Table 2 shows flowability indices of dried powders of coagulated latex particles prepared in Example 1 and Comparative Example 1.

	TABLE 2

	Example 1	Comparative Example 1

Latex	A	A
Sodium alginate	0.4	Not used
Parts by weight
Spraying position	5.0	5.0
of latex,
Height from liquid
level m
Spray of coagulant	Sprayed	Sprayed
Angle of repose	40	47
Degree
Compressibility %	14	21
Angle of spatula	57	59
Degree
Uniformity %	2.8	2.2
Comprehensive	Good	Fair
evaluation

Referring to the results in Table 2, in Example 1 in which a water-soluble polymer compound having a physical gel-forming property was added, the flowability indices of the powder were significantly improved compared with Comparative Example 1 in which the water-soluble polymer compound was not added.

Claims

1. A process for producing coagulated latex particles comprising:

spraying or dropping a polymer latex containing a water-soluble polymer compound having a physical gel-forming property into a gas-phase containing an inorganic salt and/or an acid in an aerosol form; and

dropping or feeding the droplets of the polymer latex into an aqueous phase.
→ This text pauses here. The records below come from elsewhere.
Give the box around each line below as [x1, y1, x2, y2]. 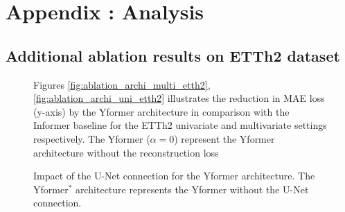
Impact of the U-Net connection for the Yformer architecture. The [33, 168, 315, 183]
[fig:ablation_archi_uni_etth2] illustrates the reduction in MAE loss [33, 91, 325, 105]
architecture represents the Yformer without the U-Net [75, 182, 309, 196]
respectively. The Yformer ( [33, 131, 150, 145]
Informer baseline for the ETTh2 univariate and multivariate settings [33, 118, 327, 132]
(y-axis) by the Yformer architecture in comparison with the [33, 104, 290, 118]
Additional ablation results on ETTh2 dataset [6, 44, 340, 66]
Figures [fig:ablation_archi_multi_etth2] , [33, 77, 211, 91]
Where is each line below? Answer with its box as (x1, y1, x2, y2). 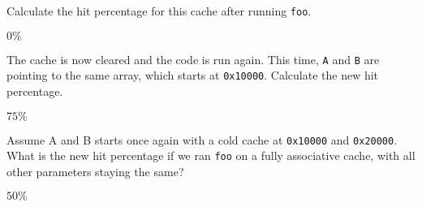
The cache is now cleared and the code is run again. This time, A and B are (6, 50, 380, 67)
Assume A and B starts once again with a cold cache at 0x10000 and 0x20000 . (6, 131, 398, 148)
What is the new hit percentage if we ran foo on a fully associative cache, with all (6, 147, 416, 164)
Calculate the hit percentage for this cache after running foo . (6, 2, 312, 19)
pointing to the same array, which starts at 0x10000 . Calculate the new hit (6, 67, 379, 84)
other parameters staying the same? (6, 162, 184, 179)
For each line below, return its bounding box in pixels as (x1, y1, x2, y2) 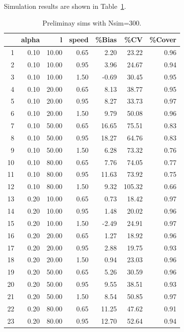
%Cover (149, 34, 177, 45)
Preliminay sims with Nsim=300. (42, 17, 142, 28)
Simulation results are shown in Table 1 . (4, 1, 126, 11)
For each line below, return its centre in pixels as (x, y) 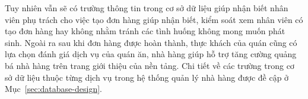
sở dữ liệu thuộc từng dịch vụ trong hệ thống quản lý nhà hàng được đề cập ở (147, 77)
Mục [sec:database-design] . (53, 89)
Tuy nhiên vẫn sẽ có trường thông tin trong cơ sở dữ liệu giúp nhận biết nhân (147, 8)
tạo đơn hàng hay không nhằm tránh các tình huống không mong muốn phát (145, 31)
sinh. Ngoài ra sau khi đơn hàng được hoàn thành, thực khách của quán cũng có (151, 42)
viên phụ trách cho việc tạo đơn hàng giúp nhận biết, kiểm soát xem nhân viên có (154, 19)
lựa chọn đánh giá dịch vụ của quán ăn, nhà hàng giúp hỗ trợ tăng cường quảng (151, 54)
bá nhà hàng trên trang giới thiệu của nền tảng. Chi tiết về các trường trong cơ (150, 65)
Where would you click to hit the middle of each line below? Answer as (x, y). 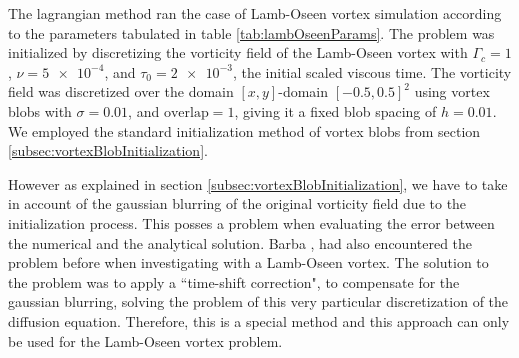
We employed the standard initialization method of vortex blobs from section (244, 130)
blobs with (40, 110)
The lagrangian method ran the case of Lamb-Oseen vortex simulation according (255, 13)
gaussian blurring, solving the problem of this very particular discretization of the (258, 301)
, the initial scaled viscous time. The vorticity (372, 71)
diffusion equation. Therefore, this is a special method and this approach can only (259, 320)
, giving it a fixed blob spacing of (335, 110)
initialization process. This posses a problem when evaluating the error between (251, 222)
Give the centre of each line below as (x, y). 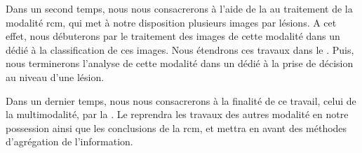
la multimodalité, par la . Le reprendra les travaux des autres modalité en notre (177, 114)
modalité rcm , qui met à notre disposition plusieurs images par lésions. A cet (171, 22)
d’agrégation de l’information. (69, 141)
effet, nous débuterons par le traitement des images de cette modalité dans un (173, 36)
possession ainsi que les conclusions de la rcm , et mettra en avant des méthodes (176, 127)
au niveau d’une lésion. (55, 76)
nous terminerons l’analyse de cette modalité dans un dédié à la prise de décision (180, 63)
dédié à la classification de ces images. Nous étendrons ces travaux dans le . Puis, (180, 49)

2. The process for producing coagulated latex particles according to claim 1, wherein the polymer latex containing a water-soluble polymer compound having a physical gel-forming property comprises a polymer latex containing 100 parts by weight of the polymeric solid content and 0.01 to 1.8 parts by weight of the water-soluble polymer compound having a physical gel-forming property.

3. The process for producing coagulated latex particles according to claim 2, wherein the water-soluble polymer compound having a physical gel-forming property is at least one compound selected from hydroxyethylmethylcellulose, hydroxypropylmethylcellulose, carboxymethylcellulose, water-soluble alginic acid derivatives, agar, gelatin, carrageenan, glucomannan, pectin, curdlan, gellan gum, and polyacrylic acid derivatives.
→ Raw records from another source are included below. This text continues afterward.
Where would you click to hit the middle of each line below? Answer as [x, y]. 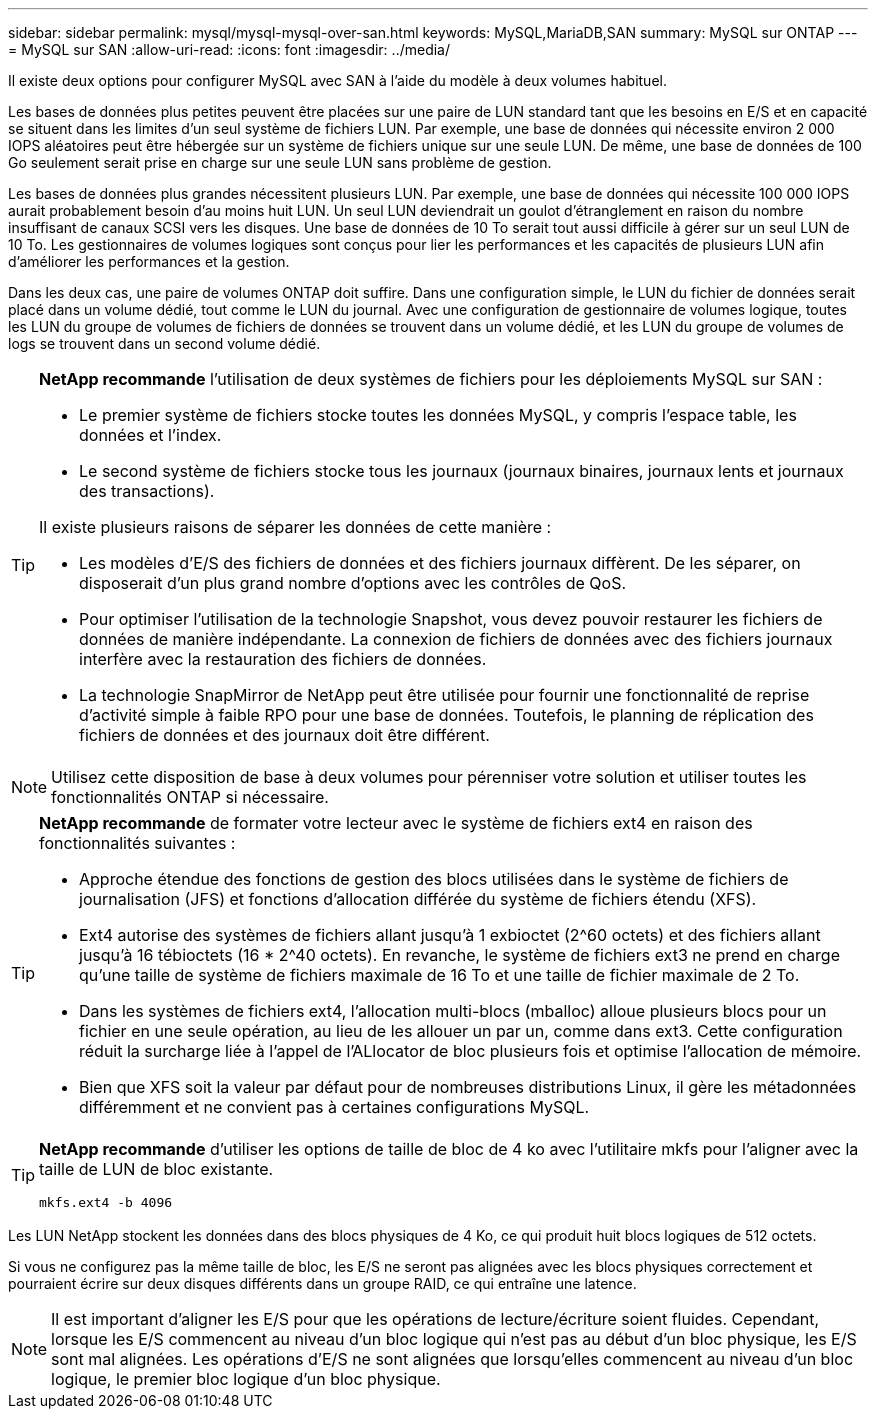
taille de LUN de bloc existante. [156, 1169]
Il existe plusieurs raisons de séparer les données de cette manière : [295, 527]
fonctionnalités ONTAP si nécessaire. [190, 797]
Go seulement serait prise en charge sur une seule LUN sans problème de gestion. [280, 162]
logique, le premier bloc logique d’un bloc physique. [246, 1379]
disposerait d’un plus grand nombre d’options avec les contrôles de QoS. [352, 583]
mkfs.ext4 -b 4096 [106, 1202]
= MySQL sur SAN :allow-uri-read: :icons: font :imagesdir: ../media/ [229, 49]

4. The process for producing coagulated latex particles according to claim 2, wherein the gas-phase contains 0.2 to 20 parts by weight of the inorganic salt and/or the acid relative to 100 parts by weight of the polymeric solid content.

5. The process for producing coagulated latex particles according to claim 1, wherein the inorganic salt is at least one salt selected from sodium salts, potassium salts, calcium salts, magnesium salts, aluminum salts, iron salts, barium salts, zinc salts, copper salts, potassium alum, and iron alum.
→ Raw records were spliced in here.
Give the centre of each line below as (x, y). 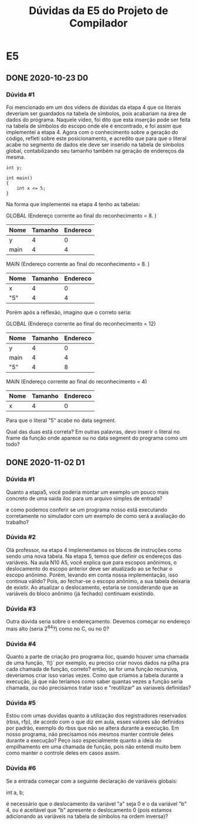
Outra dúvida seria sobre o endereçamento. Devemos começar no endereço (98, 622)
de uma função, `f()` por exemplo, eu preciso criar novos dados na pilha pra (98, 663)
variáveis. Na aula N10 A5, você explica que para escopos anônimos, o (91, 562)
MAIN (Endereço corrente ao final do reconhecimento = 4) (77, 381)
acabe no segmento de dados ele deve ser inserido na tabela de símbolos (95, 144)
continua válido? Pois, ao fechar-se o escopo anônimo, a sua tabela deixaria (98, 581)
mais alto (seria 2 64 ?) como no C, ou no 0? (58, 628)
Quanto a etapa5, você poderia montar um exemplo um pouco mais (87, 492)
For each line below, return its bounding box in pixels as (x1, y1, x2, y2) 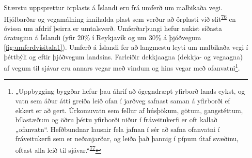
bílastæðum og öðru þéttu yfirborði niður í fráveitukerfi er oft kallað (15, 115, 218, 125)
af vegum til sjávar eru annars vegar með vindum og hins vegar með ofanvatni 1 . (4, 61, 240, 72)
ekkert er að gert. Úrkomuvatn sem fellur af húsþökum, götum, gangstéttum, (15, 105, 243, 115)
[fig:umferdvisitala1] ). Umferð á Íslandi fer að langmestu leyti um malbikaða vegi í (4, 42, 248, 52)
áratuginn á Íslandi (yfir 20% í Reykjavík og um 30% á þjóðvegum (4, 32, 201, 43)
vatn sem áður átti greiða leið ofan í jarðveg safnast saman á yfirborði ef (15, 96, 230, 106)
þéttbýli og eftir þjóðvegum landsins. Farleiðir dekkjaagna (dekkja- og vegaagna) (4, 51, 243, 61)
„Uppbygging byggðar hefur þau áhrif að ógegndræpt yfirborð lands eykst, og (15, 86, 245, 96)
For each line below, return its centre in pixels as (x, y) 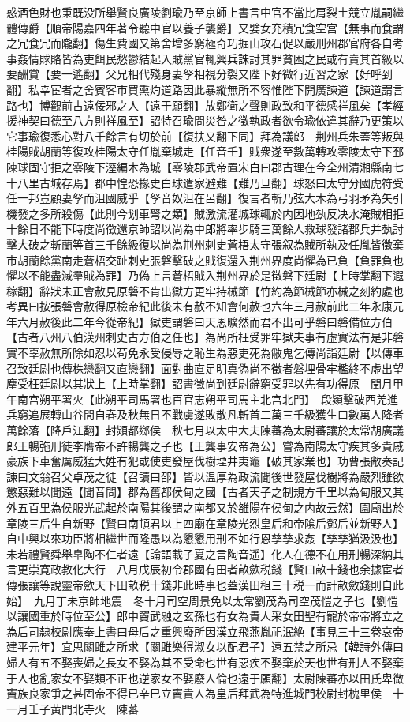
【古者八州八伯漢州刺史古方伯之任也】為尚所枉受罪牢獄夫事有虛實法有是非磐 (205, 337)
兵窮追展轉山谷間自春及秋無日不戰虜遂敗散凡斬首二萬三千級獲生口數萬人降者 (205, 414)
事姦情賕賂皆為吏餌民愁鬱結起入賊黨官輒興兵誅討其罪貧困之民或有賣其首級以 (205, 58)
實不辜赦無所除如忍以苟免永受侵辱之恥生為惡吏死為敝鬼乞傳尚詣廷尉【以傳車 (205, 353)
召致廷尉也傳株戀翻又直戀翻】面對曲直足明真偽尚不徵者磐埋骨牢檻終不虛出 (199, 368)
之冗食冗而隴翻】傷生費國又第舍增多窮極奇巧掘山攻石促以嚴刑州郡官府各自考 (205, 43)
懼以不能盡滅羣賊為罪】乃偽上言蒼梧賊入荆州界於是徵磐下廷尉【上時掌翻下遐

6. The process for producing coagulated latex particles according to claim 1, wherein the acid is at least one inorganic acid selected from hydrochloric acid, sulfuric acid, nitric acid, and phosphoric acid and/or at least one organic acid selected from acetic acid and formic acid.

7. The process for producing coagulated latex particles according to claim 3, wherein the water-soluble polymer compound having a physical gel-forming property is a water-soluble alginic acid derivative.

8. The process for producing coagulated latex particles according to claim 5, wherein the inorganic salt is a calcium salt.

9. The process for producing coagulated latex particles according to claim 1, wherein the distance between the spraying or dropping position of the polymer latex and the liquid level of the aqueous phase is 1 m or more.

10. The process for producing coagulated latex particles according to claim 1, wherein the polymer latex sprayed or dropped into the gas-phase has a volume-average droplet size of 50 μm to 5 mm.

11. The process for producing coagulated latex particles according to claim 1, wherein the polymer latex has a polymeric solid content of 10 to 55 percent by weight.